*** Data extract Section Begins ***

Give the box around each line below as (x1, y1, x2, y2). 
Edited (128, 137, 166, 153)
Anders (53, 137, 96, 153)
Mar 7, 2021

*** Data extract Section Ends ***
*** Data extract Section Begins ***

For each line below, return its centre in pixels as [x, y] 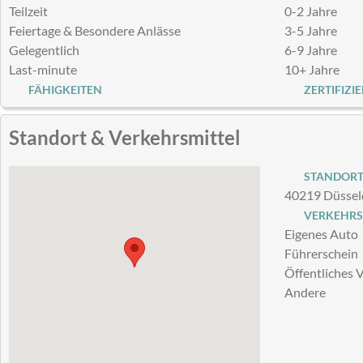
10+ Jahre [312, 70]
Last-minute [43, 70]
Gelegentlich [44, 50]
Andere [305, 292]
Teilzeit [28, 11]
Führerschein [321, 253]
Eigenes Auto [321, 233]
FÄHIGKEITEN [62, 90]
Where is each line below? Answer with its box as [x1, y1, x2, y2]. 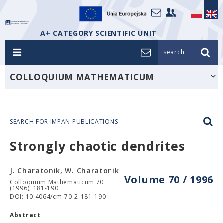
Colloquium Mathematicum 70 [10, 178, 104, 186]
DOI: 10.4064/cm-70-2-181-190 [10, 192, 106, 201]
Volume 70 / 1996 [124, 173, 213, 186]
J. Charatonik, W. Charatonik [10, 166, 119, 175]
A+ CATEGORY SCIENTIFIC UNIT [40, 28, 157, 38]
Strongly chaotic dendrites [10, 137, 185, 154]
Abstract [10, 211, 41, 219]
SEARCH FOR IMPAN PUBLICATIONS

*** Data extract Section Ends ***

# [Exercise]
Would you retype exactly the lines above, from the line with "Give the box" to the line with "Mar 7, 2021", with both end lines kept and nothing more?

# [Task output]
Give the box around each line below as (x1, y1, x2, y2). 
Edited (128, 137, 166, 153)
Anders (53, 137, 96, 153)
Mar 7, 2021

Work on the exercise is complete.